L’introduzione successiva di uno strano emendamento di copertura eventuale nella misura eventuale di 400 miliardi sulla base di un accertamento, eventuale anch’esso, da parte del Ministro delle Finanze, rappresenta una singolare e preoccupante innovazione nelle procedure del Bilancio dello Stato.
L’emendamento non solo non ha fugato le nostre preoccupazioni – confrontate dalla serietà e dall’autorevolezza del Servizio Bilancio della Camera e non confutate dalla reazione infastidita del Ministro delle Finanze – ma anzi le ha in qualche modo rese più acute.
Traspare un certo disprezzo per le regole e per i principi, quasi a voler privilegiare la gestione.
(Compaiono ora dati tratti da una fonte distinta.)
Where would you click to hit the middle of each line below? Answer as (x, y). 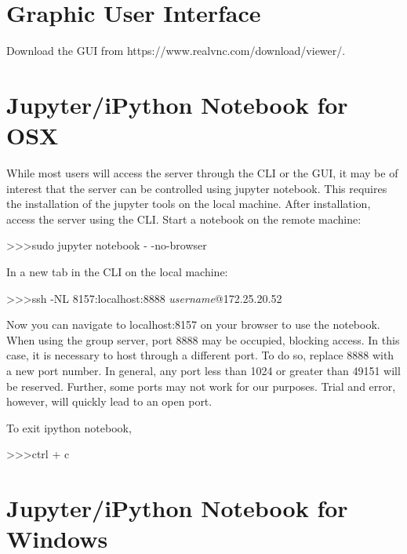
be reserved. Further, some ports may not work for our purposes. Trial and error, (201, 386)
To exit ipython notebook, (69, 427)
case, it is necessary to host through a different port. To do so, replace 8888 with (200, 355)
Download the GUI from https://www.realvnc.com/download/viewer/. (176, 51)
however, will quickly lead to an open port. (109, 401)
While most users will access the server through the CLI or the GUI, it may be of (202, 173)
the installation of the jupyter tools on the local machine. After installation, (189, 204)
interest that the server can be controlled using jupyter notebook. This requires (197, 188)
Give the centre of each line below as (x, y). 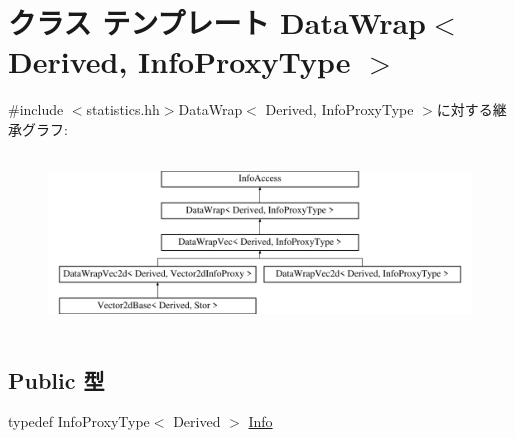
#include (36, 109)
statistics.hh (123, 109)
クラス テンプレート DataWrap (217, 22)
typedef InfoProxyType (79, 421)
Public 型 (56, 379)
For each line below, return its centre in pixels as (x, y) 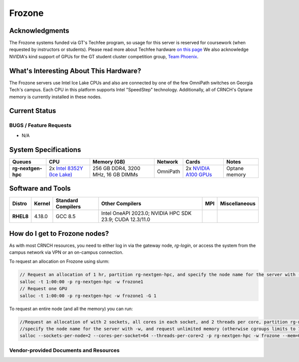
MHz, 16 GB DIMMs (115, 175)
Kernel (42, 203)
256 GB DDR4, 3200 (116, 168)
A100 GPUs (199, 175)
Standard (67, 200)
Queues (22, 162)
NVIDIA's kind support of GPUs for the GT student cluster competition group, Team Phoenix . (104, 56)
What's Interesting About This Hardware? (75, 71)
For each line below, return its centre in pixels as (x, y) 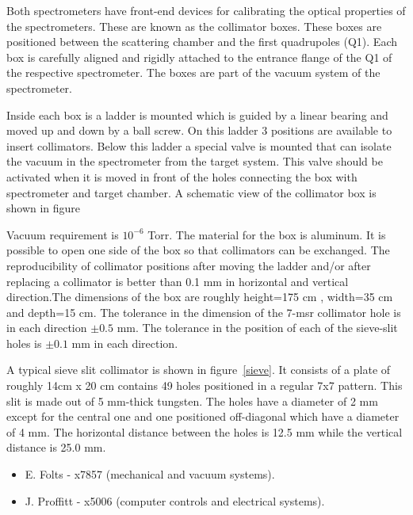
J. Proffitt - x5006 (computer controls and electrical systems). (175, 500)
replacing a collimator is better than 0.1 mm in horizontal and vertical (178, 281)
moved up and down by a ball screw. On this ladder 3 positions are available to (199, 130)
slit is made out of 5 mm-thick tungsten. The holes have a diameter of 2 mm (192, 401)
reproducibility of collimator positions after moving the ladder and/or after (189, 265)
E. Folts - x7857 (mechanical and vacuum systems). (150, 474)
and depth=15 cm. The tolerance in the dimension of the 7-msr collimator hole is (204, 312)
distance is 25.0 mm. (56, 447)
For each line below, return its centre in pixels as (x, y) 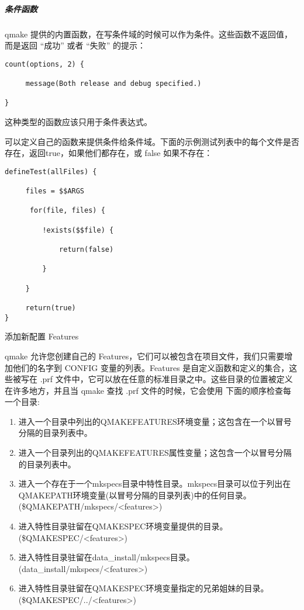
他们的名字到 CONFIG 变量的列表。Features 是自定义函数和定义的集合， (151, 367)
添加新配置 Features (42, 336)
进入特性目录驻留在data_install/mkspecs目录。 (106, 557)
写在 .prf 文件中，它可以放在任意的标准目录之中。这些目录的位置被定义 (157, 379)
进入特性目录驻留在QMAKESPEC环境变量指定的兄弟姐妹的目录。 (144, 588)
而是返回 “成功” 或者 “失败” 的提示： (75, 45)
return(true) (51, 308)
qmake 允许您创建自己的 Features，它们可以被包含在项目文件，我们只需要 (145, 356)
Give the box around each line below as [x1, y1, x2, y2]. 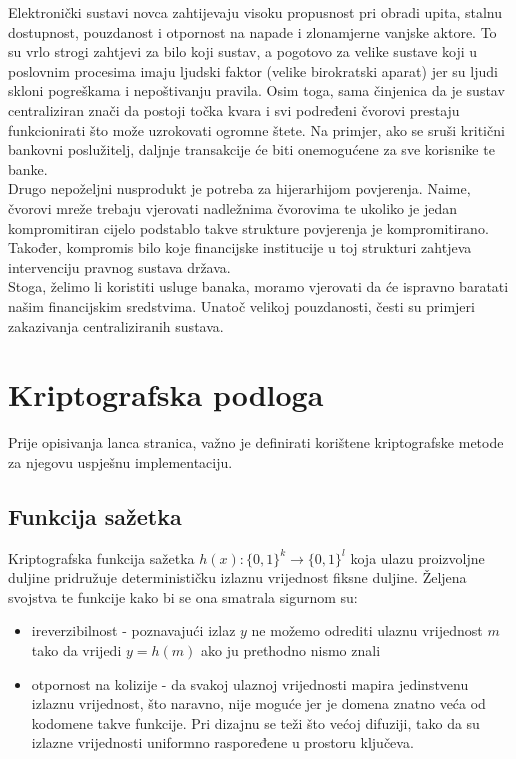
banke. [8, 158, 48, 179]
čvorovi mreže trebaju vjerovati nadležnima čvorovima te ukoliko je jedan [8, 197, 457, 218]
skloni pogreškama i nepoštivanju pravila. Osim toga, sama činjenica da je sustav [8, 80, 505, 101]
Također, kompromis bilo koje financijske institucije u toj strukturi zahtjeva [8, 237, 472, 258]
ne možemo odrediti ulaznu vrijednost [251, 620, 483, 641]
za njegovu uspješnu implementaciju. [8, 451, 233, 472]
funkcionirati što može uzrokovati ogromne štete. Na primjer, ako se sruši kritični [8, 119, 505, 140]
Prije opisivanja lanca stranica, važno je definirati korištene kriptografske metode [8, 432, 504, 453]
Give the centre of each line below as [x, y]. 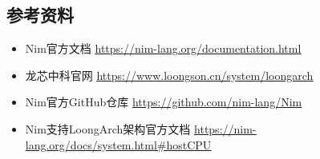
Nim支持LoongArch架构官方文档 [108, 128]
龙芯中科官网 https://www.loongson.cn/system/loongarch [169, 75]
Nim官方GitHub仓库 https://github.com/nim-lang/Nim [164, 102]
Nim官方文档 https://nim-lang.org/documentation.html [163, 48]
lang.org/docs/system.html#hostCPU [118, 144]
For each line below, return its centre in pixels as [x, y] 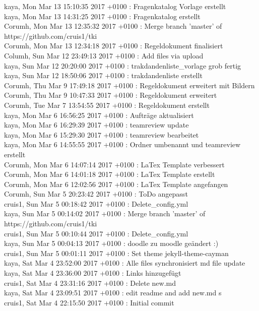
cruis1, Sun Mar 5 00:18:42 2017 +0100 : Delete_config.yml [96, 203]
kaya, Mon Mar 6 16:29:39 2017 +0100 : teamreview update [96, 125]
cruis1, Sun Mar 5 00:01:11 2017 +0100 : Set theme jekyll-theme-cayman [116, 253]
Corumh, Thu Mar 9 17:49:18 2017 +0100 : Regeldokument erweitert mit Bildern [129, 85]
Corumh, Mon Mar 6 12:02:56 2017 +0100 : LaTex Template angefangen [116, 184]
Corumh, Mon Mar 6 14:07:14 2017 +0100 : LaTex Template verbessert [114, 164]
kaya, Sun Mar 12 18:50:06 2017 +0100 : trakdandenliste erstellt [103, 75]
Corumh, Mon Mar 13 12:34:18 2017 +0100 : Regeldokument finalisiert [114, 46]
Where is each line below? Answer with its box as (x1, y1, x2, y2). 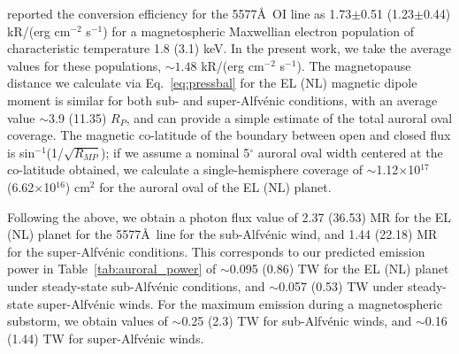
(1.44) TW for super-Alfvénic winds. (7, 328, 204, 347)
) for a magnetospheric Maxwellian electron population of (103, 21, 414, 40)
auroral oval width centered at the (257, 142, 443, 161)
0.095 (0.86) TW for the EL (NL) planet (229, 259, 449, 278)
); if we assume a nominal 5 (101, 142, 250, 161)
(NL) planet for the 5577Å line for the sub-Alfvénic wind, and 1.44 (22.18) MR (7, 225, 438, 243)
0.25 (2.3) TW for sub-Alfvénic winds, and (181, 312, 412, 330)
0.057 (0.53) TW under (279, 276, 404, 295)
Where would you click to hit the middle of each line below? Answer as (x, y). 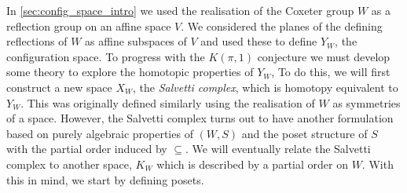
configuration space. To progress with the (106, 56)
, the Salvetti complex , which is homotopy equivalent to (266, 87)
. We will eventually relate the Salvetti (278, 149)
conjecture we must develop (324, 56)
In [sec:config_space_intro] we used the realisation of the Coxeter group (180, 10)
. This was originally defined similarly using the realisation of (168, 102)
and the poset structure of (304, 133)
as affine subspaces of (136, 41)
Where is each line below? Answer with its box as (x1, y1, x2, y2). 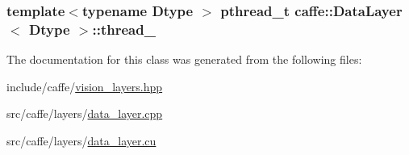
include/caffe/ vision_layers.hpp (6, 77, 163, 94)
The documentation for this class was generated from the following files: (6, 51, 362, 68)
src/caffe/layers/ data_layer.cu (6, 132, 157, 149)
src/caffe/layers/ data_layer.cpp (6, 105, 163, 122)
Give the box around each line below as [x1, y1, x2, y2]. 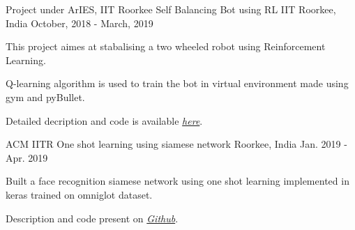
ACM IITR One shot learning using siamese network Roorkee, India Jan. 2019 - [6, 137, 347, 151]
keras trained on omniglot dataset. [6, 187, 153, 201]
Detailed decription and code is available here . [6, 113, 203, 128]
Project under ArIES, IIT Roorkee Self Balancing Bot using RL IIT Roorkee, [6, 2, 336, 16]
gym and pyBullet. [6, 89, 85, 104]
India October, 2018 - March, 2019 [6, 15, 153, 30]
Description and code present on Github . [6, 210, 179, 225]
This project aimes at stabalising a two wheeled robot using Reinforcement [6, 39, 326, 54]
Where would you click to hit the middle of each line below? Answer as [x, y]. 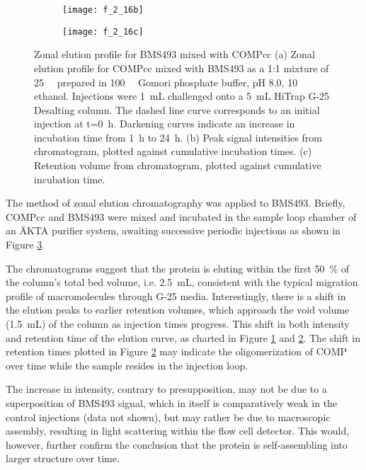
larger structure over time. [63, 458]
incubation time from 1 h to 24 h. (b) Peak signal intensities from [178, 137]
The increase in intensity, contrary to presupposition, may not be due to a [166, 389]
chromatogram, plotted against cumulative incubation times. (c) [173, 151]
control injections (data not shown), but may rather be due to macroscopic [168, 417]
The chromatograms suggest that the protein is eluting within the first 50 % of [178, 268]
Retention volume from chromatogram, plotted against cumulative [178, 165]
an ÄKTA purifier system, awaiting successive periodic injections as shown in [173, 230]
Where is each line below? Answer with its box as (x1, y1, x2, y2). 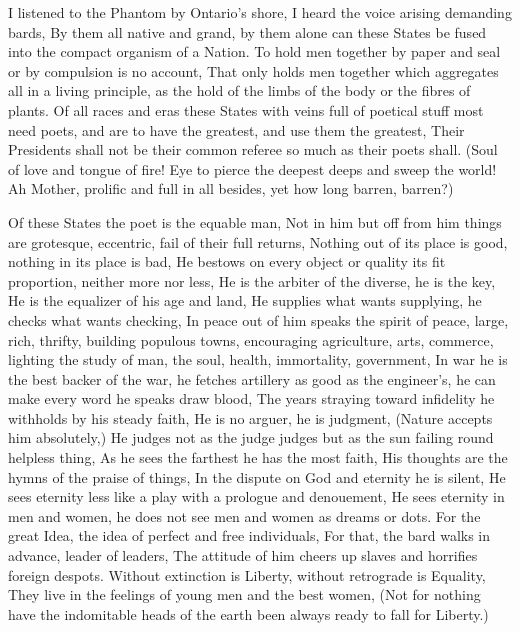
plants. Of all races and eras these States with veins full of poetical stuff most (8, 99, 484, 120)
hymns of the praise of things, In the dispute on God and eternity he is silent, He (8, 466, 506, 487)
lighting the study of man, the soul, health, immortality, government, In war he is (8, 349, 508, 370)
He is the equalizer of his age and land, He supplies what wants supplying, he (8, 290, 482, 311)
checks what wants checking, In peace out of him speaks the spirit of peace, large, (8, 309, 509, 330)
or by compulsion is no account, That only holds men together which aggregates (8, 60, 499, 81)
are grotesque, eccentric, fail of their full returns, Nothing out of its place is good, (8, 231, 508, 252)
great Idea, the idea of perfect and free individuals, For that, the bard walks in (8, 525, 491, 546)

Noi non contestiamo la legittimità dell’onorevole Berlusconi o della sua maggioranza a governare il Paese: siamo convinti che dentro un quadro di garanzia, questo sia utile per affermare la compiutezza della nostra democrazia.
Sappiamo che la traduzione dei sogni in atti di Governo è cosa complessa e difficile e non intendiamo sottovalutare l’impegno e la determinazione che ci vengono tutti i giorni dichiarati.
Ma non permetteremo che vengano confusi i meccanismi complessi ed esigenti dello Stato di diritto con vecchie ferraglie di un antico regime.
Esistono limiti di garanzia reciproca che non giova forzare.
Il segnale che viene da questo Decreto non può essere sopravalutato: può forse essere solo un episodio, un momento.
Ma vigileremo perché non sia la spia di un sistema.
Il complesso delle vicende politiche di questi giorni ci fa sospettare che non sia solo un episodio.
Per queste ragioni i deputati del Partito popolare voteranno contro la conversione del Decreto.